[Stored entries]
--------

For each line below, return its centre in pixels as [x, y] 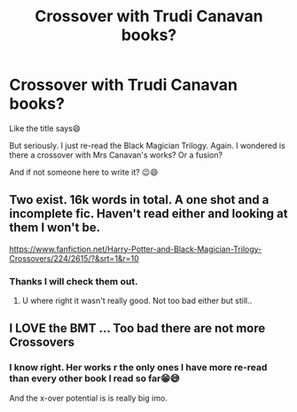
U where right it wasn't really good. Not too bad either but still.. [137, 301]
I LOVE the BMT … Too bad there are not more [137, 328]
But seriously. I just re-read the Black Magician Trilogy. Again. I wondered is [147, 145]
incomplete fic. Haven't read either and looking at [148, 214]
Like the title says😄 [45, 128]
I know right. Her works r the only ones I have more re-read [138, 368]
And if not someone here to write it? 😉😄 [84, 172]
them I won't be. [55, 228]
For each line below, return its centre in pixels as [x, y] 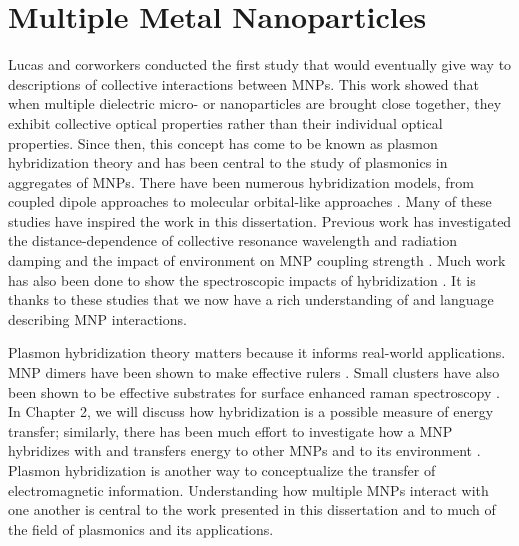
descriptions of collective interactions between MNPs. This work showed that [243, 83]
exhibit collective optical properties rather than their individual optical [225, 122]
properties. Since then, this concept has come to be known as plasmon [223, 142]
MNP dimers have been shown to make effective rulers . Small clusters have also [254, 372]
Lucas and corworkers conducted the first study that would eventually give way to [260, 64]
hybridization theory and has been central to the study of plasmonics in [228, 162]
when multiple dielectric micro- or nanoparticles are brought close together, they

--------

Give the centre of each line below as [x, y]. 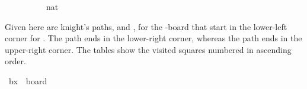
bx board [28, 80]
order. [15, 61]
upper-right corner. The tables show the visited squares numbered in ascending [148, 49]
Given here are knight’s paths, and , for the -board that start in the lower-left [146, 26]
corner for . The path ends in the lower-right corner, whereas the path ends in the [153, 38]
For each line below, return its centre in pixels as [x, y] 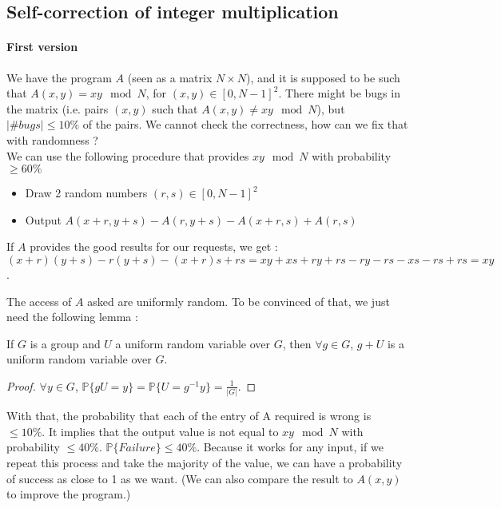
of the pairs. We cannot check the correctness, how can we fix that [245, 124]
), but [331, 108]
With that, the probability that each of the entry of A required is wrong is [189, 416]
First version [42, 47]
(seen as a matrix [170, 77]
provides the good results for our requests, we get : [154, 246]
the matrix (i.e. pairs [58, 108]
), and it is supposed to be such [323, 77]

--------

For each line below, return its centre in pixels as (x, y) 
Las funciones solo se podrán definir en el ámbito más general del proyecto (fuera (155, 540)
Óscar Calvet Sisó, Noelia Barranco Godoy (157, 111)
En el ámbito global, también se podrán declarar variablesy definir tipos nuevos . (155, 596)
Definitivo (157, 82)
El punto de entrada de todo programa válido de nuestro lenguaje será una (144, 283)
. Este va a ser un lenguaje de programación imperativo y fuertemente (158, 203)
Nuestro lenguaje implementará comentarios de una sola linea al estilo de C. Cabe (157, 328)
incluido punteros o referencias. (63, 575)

--------

**Work order**.
Transcribe each line of the data above, unaltered, from the one where "MNP dimers have" appears to the one where "when multiple dielectric" appears, inclusive of both.

**Answer box**.
MNP dimers have been shown to make effective rulers . Small clusters have also [254, 372]
Lucas and corworkers conducted the first study that would eventually give way to [260, 64]
hybridization theory and has been central to the study of plasmonics in [228, 162]
when multiple dielectric micro- or nanoparticles are brought close together, they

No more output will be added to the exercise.